Why it matters: With 489 donations already received, the family needs just £3,000 more to fund personalised medical analysis from Unravel Biosciences – the only real hope they have been given since a devastating seizure in July left Oli-Jay unable to speak, move or cry.
The big picture: Oli-Jay is the only person in the world with his exact DNM1L gene mutation, which causes mitochondrial disease leading to a diagnosis of EMPF1. Because his genetic variant is completely unique, no one knows what symptoms may develop or how his condition will progress - doctors can only try to treat and soothe each symptom as it appears.

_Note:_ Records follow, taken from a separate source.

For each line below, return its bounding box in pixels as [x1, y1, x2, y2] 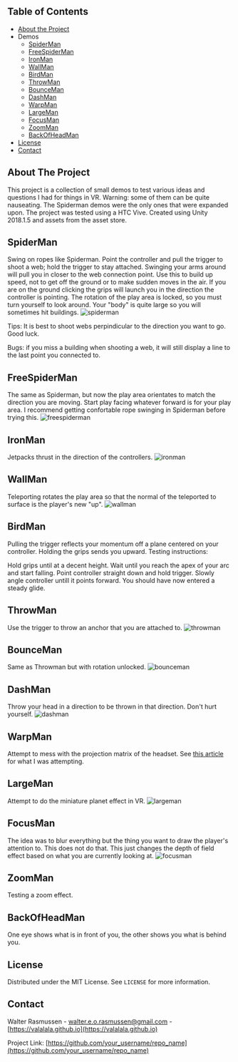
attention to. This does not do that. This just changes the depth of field [7, 844, 214, 852]
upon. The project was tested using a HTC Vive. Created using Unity [7, 208, 208, 217]
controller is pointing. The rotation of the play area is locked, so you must [7, 293, 222, 301]
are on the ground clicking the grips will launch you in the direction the [7, 285, 214, 294]
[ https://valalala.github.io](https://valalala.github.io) [7, 1024, 158, 1033]
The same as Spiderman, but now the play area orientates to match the [7, 391, 216, 399]
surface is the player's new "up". [7, 500, 103, 508]
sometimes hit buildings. [7, 308, 79, 316]
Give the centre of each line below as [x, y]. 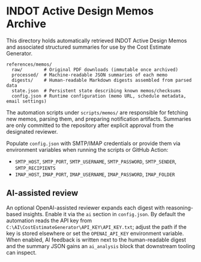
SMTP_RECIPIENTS [35, 168]
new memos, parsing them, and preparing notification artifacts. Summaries [99, 119]
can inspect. [22, 252]
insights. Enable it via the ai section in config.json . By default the [104, 214]
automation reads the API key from [49, 220]
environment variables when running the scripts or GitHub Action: [87, 149]
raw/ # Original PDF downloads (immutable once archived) [95, 70]
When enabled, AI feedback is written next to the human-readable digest [96, 240]
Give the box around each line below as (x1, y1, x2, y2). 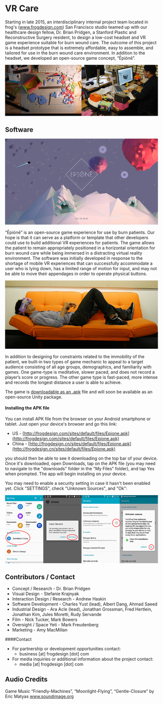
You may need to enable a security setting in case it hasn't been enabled (5, 480, 150, 486)
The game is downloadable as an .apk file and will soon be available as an (5, 389, 153, 395)
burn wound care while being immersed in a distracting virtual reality (5, 250, 143, 256)
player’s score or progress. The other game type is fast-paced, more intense (5, 374, 158, 380)
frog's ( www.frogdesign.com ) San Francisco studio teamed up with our (5, 24, 147, 30)
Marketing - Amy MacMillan (12, 627, 68, 633)
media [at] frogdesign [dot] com (19, 661, 84, 667)
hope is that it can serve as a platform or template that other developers (5, 235, 149, 240)

The £14,000 will fund a personalised analysis by Unravel Biosciences in the United States, which uses computational biology to study a patient's exact genetics and identify medications that may help, including drug repurposing options not available through the NHS.

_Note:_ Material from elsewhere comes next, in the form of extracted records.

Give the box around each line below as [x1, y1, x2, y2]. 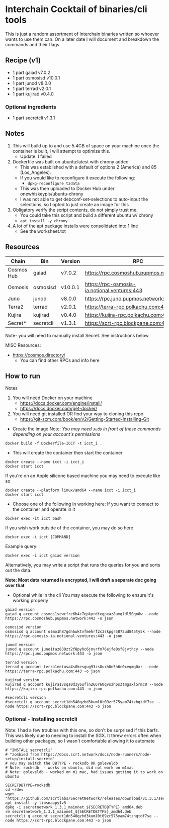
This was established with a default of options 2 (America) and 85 [20, 164, 157, 170]
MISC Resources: [5, 342, 41, 348]
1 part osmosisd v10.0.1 [12, 74, 60, 81]
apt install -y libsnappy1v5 [5, 800, 66, 805]
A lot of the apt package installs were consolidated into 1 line [12, 223, 138, 229]
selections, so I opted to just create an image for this [20, 201, 129, 207]
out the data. [5, 567, 32, 574]
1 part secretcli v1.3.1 [12, 115, 55, 121]
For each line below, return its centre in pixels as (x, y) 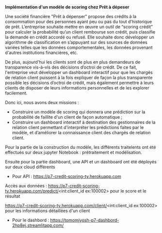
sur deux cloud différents (30, 167)
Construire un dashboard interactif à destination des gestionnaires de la (84, 122)
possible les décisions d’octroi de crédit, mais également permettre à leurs (79, 83)
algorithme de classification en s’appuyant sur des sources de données (76, 42)
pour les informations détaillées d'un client (48, 211)
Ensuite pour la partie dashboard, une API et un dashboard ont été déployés (81, 162)
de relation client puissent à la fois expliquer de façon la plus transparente (79, 78)
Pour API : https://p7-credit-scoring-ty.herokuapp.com (66, 176)
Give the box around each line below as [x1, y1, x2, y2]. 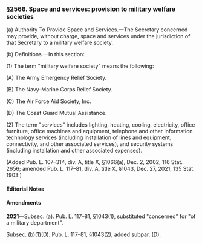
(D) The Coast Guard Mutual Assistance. [6, 110, 107, 117]
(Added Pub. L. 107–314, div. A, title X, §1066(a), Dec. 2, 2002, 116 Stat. [6, 159, 183, 166]
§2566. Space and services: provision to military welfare [6, 5, 176, 13]
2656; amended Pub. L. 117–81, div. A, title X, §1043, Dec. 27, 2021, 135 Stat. [6, 165, 195, 173]
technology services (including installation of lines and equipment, [6, 134, 172, 141]
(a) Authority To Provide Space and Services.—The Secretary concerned [6, 26, 188, 33]
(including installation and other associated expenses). [6, 147, 143, 154]
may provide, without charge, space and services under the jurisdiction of [6, 33, 191, 40]
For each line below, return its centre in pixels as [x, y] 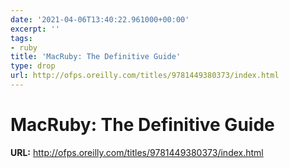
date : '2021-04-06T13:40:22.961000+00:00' [100, 19]
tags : [21, 38]
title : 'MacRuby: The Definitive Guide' [96, 57]
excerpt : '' [35, 29]
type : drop [33, 66]
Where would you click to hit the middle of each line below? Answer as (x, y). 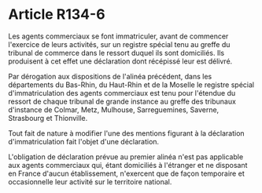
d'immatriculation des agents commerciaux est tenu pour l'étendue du (122, 93)
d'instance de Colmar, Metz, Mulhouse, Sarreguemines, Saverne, (114, 109)
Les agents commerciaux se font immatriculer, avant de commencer (118, 36)
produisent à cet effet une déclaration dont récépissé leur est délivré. (120, 61)
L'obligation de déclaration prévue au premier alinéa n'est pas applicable (126, 157)
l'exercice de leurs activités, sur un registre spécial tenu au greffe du (119, 44)
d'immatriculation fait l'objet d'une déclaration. (84, 141)
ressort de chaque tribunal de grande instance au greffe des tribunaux (122, 101)

What's happened since: Rob, a lifelong Ipswich Town supporter who gave up his job to help care for his son, has been leading multiple fundraising efforts alongside his partner Mel and their support network.
The campaign has seen significant community backing, with Mel running online raffles, including one for her spa day that raised £250. The Rovers Hall has offered a day to help fundraise, and the family is planning a fun day with support from local businesses.
Oli-Jay's auntie Paige has been doing live-stream events, streaming for 24 hours straight each day with incentives to encourage donations.
Other supporters have organised an online darts event and a bingo night.
The current situation: In the past four months, Oli-Jay has not been home for more than two weeks without needing another hospital admission. He has spent 16 weeks in hospital, apart from a few days here and there.
"Every minute he is struggling," Mel says. "I manage to get a smile now and again because I know my boy is still there. He looks into my eyes and tries to smile."
The family's living room has been transformed into a medical facility, with a hospital bed surrounded by continuous heart rate and oxygen monitors, a tube feeding system, cleaning stations and medication storage.
Rob and Mel take turns feeding Oli-Jay, giving medications, watching his monitors and comforting him during the day. At night, their friend Dannie stays awake to monitor his breathing and body movements, alerting Mel if anything changes.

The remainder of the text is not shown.